• WHAT THE TASK ASKS:
Set down the data below without change, skipping the pictures it holds.

Start of DATA

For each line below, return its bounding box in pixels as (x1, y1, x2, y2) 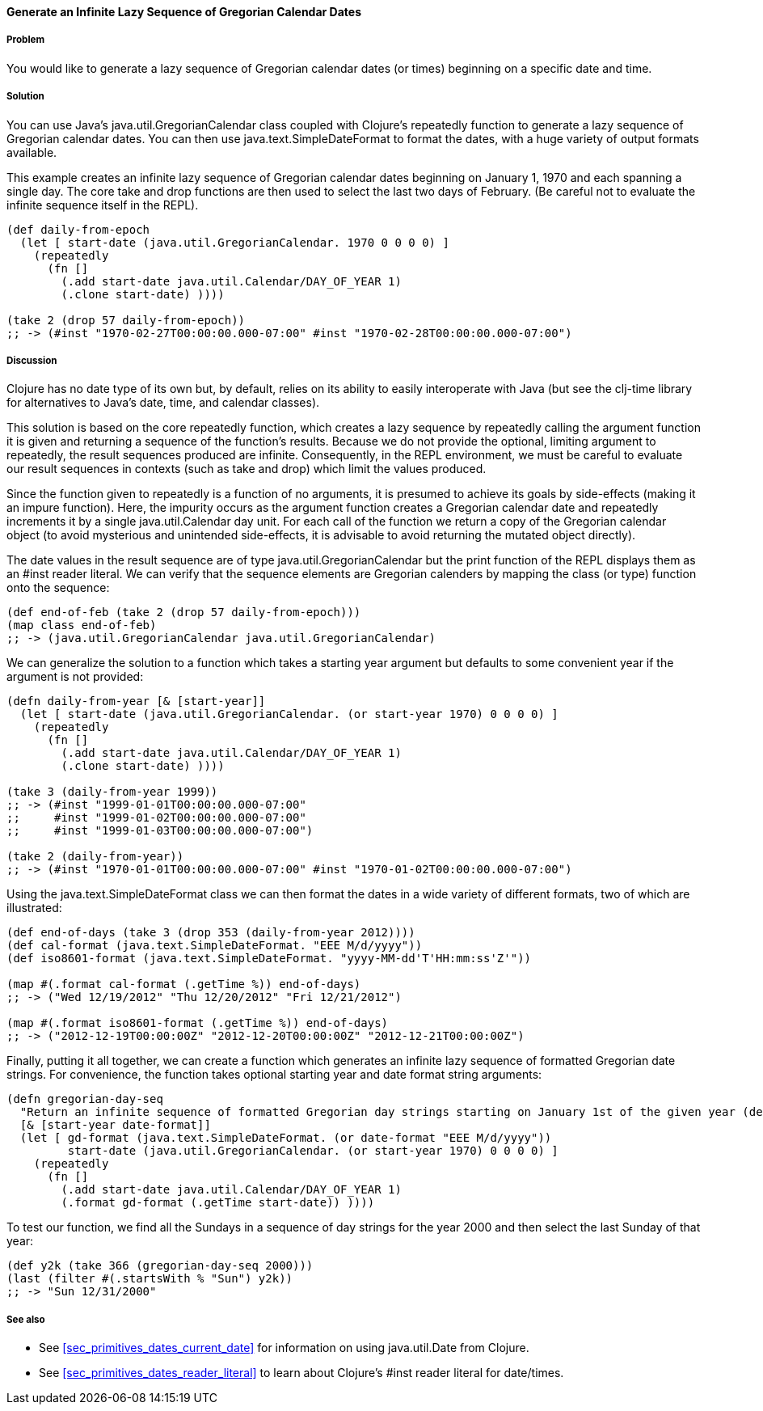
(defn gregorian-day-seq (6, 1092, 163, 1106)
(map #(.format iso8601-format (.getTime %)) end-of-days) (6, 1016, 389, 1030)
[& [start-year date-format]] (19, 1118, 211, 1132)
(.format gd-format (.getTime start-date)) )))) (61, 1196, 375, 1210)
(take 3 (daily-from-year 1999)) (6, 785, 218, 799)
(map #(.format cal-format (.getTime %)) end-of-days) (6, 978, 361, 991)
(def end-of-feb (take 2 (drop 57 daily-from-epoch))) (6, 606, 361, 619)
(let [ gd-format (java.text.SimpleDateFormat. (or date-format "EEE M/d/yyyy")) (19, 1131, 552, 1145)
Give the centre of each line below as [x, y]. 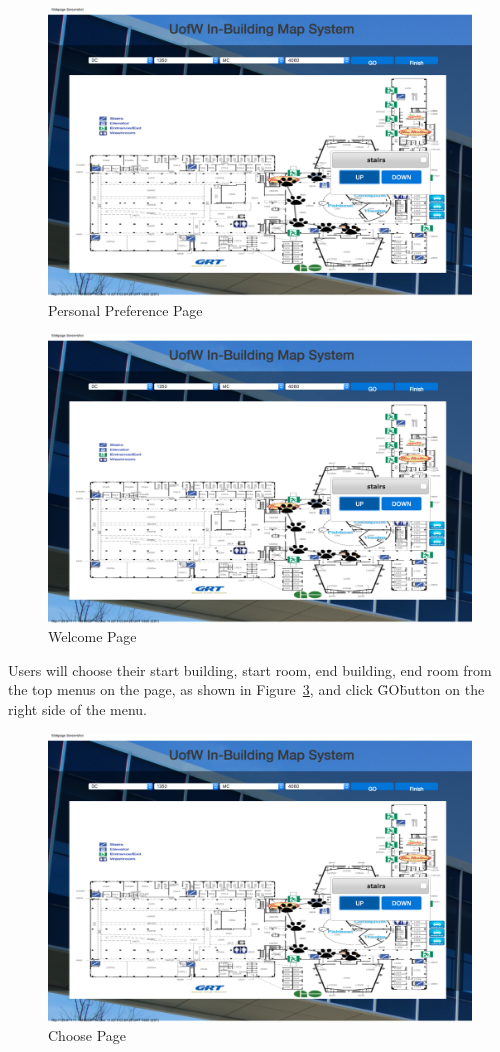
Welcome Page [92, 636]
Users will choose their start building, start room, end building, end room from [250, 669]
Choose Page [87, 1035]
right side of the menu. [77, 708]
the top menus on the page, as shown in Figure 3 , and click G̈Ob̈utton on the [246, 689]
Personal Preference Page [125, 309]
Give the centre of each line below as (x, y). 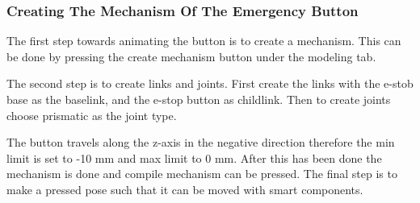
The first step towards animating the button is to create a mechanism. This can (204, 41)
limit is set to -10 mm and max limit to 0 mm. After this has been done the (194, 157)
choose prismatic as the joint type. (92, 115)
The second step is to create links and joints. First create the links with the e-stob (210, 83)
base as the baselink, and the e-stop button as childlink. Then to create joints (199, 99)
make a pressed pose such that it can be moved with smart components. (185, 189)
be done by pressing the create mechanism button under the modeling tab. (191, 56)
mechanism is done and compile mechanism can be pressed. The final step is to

End of DATA

• EXERCISE RESPONSE:
For each line below, return its bounding box in pixels as (x1, y1, x2, y2) 
(defn gregorian-day-seq (6, 1092, 163, 1106)
(map #(.format iso8601-format (.getTime %)) end-of-days) (6, 1016, 389, 1030)
[& [start-year date-format]] (19, 1118, 211, 1132)
(.format gd-format (.getTime start-date)) )))) (61, 1196, 375, 1210)
(take 3 (daily-from-year 1999)) (6, 785, 218, 799)
(map #(.format cal-format (.getTime %)) end-of-days) (6, 978, 361, 991)
(def end-of-feb (take 2 (drop 57 daily-from-epoch))) (6, 606, 361, 619)
(let [ gd-format (java.text.SimpleDateFormat. (or date-format "EEE M/d/yyyy")) (19, 1131, 552, 1145)
Give the centre of each line below as [x, y]. 
Welcome Page [92, 636]
Users will choose their start building, start room, end building, end room from [250, 669]
Choose Page [87, 1035]
right side of the menu. [77, 708]
the top menus on the page, as shown in Figure 3 , and click G̈Ob̈utton on the [246, 689]
Personal Preference Page [125, 309]
Give the centre of each line below as (x, y). 
The first step towards animating the button is to create a mechanism. This can (204, 41)
limit is set to -10 mm and max limit to 0 mm. After this has been done the (194, 157)
choose prismatic as the joint type. (92, 115)
The second step is to create links and joints. First create the links with the e-stob (210, 83)
base as the baselink, and the e-stop button as childlink. Then to create joints (199, 99)
make a pressed pose such that it can be moved with smart components. (185, 189)
be done by pressing the create mechanism button under the modeling tab. (191, 56)
mechanism is done and compile mechanism can be pressed. The final step is to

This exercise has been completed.